__GIVEN INFORMATION__
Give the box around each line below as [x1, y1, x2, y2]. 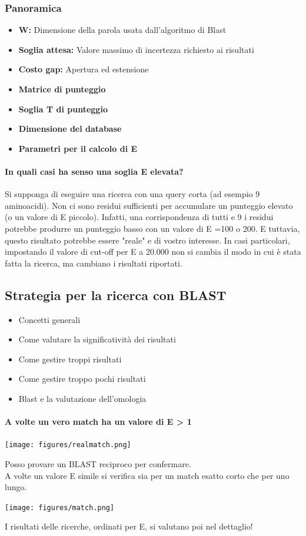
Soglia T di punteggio [18, 102, 108, 115]
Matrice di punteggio [18, 83, 106, 95]
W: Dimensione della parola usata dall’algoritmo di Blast [18, 24, 227, 36]
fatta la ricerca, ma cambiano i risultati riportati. [5, 257, 182, 269]
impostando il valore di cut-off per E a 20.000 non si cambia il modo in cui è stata [5, 245, 301, 258]
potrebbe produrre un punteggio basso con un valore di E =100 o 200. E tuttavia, [5, 222, 300, 234]
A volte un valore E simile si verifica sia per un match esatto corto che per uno [5, 469, 290, 481]
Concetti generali [18, 313, 81, 325]
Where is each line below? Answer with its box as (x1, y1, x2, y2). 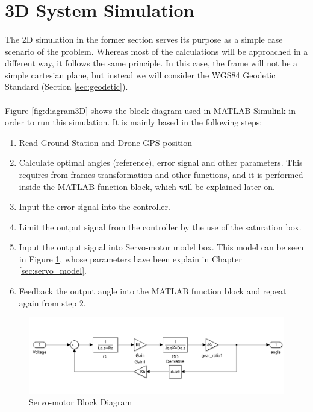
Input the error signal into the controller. (19, 200, 170, 213)
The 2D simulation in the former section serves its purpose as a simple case (5, 33, 283, 45)
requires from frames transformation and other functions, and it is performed (19, 168, 303, 180)
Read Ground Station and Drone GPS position (19, 136, 193, 148)
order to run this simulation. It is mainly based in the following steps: (5, 116, 262, 128)
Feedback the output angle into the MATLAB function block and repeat (19, 285, 287, 297)
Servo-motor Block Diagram (29, 396, 132, 408)
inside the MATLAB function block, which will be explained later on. (19, 180, 276, 192)
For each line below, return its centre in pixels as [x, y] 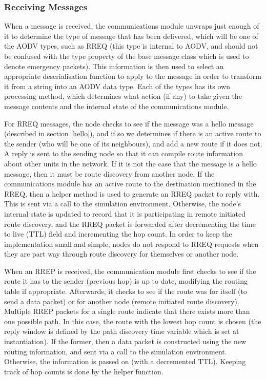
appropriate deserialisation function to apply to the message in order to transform [133, 76]
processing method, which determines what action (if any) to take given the [123, 96]
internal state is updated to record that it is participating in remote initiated [125, 213]
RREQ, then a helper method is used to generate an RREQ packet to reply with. [132, 193]
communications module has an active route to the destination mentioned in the [130, 184]
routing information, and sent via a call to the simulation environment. [116, 351]
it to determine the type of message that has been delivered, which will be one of [131, 36]
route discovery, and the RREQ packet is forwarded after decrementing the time [130, 224]
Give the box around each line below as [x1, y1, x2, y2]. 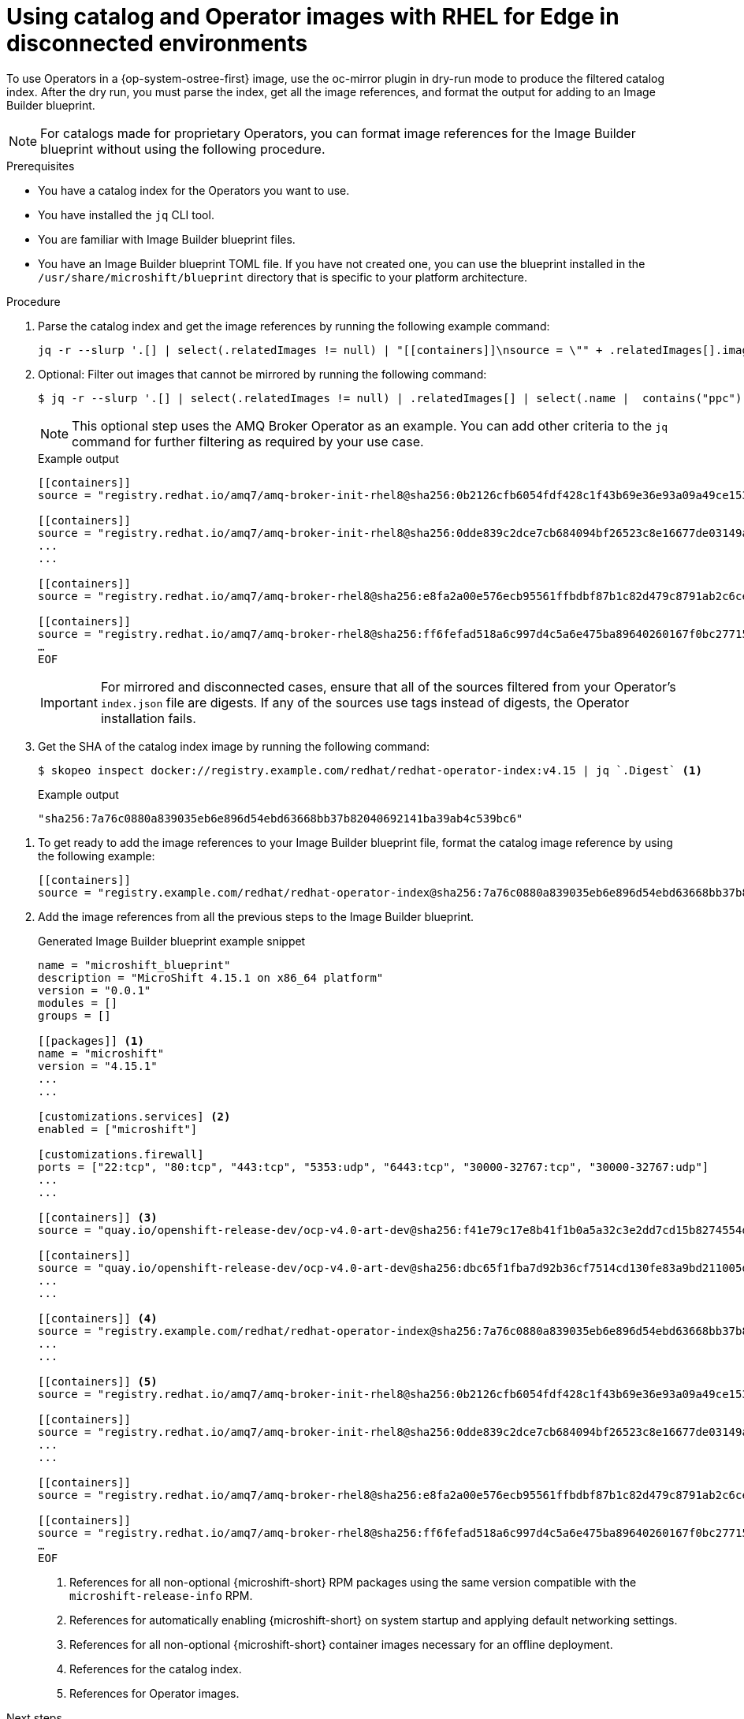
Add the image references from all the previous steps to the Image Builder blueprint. [38, 909, 474, 923]
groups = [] [38, 1009, 111, 1022]
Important [40, 694, 98, 710]
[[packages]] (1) [38, 1034, 144, 1047]
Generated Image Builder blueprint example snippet [38, 934, 306, 948]
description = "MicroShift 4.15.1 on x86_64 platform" [38, 971, 384, 984]
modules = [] [38, 996, 118, 1009]
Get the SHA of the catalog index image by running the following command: [38, 739, 430, 753]
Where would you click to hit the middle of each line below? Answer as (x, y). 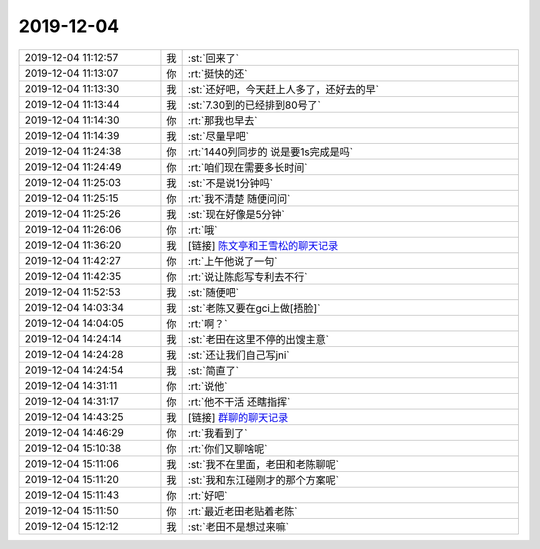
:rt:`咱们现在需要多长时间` (247, 167)
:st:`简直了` (213, 370)
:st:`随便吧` (213, 292)
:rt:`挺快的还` (217, 73)
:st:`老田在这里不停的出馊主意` (258, 339)
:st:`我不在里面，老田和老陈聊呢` (263, 464)
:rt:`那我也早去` (222, 120)
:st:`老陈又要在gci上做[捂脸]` (254, 308)
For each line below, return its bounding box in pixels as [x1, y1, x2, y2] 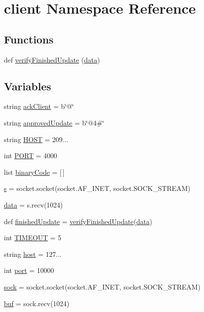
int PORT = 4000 [4, 150, 57, 161]
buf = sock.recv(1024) [4, 298, 70, 308]
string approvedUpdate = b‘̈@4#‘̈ [4, 117, 104, 127]
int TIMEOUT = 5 [4, 232, 61, 243]
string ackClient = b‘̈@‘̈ [4, 101, 74, 111]
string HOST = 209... [4, 134, 68, 144]
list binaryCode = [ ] [4, 166, 65, 177]
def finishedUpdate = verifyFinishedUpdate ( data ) [4, 216, 152, 226]
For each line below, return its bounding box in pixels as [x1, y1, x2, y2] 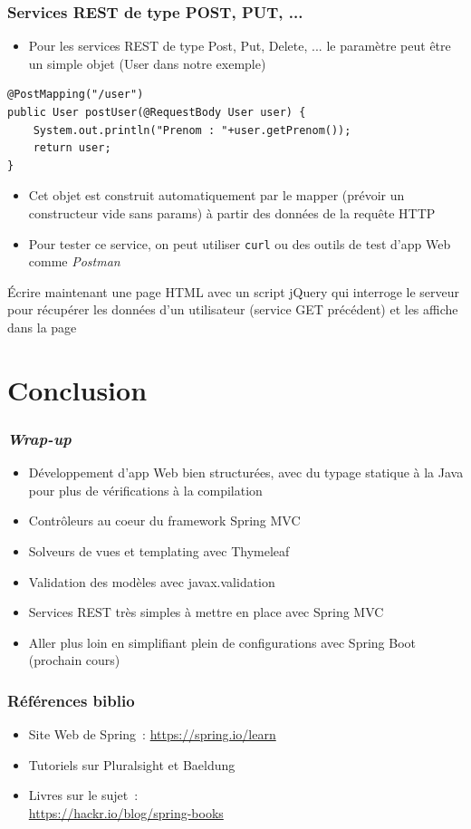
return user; [33, 141, 111, 155]
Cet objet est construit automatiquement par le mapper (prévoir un [28, 186, 405, 205]
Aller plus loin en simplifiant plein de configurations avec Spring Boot [28, 632, 416, 651]
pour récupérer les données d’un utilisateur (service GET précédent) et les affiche [7, 300, 458, 319]
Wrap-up [7, 427, 72, 449]
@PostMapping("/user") [7, 88, 144, 101]
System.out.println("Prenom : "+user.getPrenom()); [33, 123, 351, 137]
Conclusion [7, 371, 148, 408]
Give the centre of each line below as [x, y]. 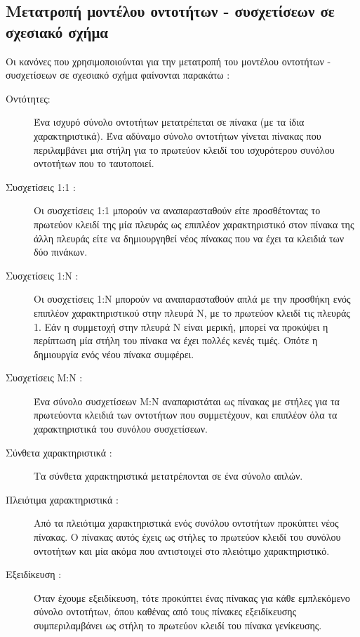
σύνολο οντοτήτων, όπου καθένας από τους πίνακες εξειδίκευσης [165, 611]
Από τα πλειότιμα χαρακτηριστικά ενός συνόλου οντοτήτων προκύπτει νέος [186, 523]
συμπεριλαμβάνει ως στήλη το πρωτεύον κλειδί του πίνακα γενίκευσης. [178, 625]
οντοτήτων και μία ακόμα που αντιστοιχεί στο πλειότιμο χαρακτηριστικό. [182, 550]
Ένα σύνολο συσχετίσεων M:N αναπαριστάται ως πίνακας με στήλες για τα [187, 401]
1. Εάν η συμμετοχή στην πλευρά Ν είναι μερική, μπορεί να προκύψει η [181, 326]
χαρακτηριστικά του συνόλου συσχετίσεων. [121, 429]
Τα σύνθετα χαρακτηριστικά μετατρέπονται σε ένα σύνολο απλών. [168, 476]
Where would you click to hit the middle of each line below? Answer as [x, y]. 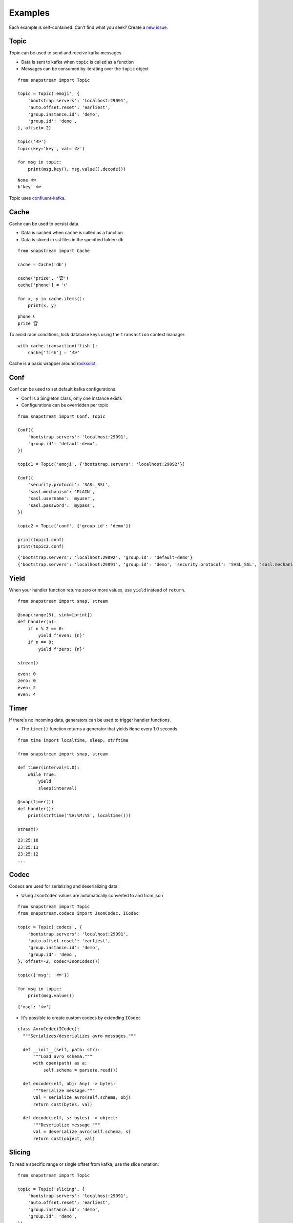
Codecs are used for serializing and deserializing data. [64, 886]
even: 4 [27, 694]
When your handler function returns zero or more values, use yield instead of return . [97, 590]
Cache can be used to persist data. [44, 224]
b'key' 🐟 [30, 187]
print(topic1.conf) [41, 540]
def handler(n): [37, 622]
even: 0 [27, 674]
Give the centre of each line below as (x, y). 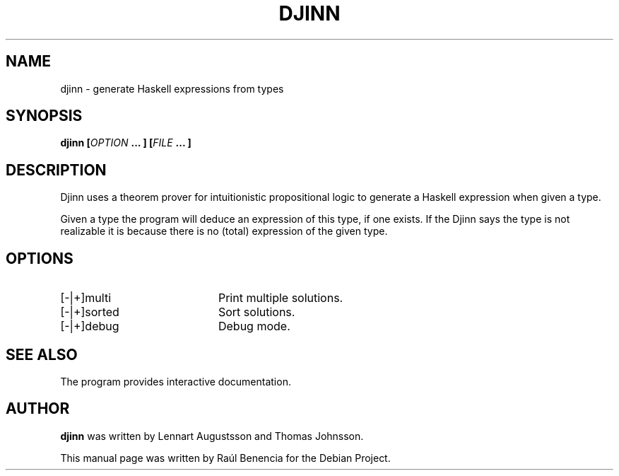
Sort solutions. (257, 312)
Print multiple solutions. (281, 298)
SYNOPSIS (44, 116)
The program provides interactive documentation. (176, 381)
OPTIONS (40, 258)
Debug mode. (254, 326)
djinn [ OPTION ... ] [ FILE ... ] (126, 143)
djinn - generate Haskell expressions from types (172, 88)
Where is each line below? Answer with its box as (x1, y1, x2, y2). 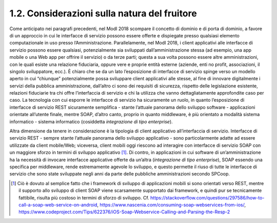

__PROBLEM TO SOLVE__
Your copy should hold only the lines above from the one containing "return user; [33, 141, 111, 155]" through the one containing "σύνολο οντοτήτων, όπου", exactly as written and free of pictures.

__RESPONSE FOR THIS EXERCISE__
return user; [33, 141, 111, 155]
Cet objet est construit automatiquement par le mapper (prévoir un [28, 186, 405, 205]
Aller plus loin en simplifiant plein de configurations avec Spring Boot [28, 632, 416, 651]
pour récupérer les données d’un utilisateur (service GET précédent) et les affiche [7, 300, 458, 319]
Wrap-up [7, 427, 72, 449]
@PostMapping("/user") [7, 88, 144, 101]
System.out.println("Prenom : "+user.getPrenom()); [33, 123, 351, 137]
Conclusion [7, 371, 148, 408]
Give the centre of each line below as [x, y]. 
σύνολο οντοτήτων, όπου καθένας από τους πίνακες εξειδίκευσης [165, 611]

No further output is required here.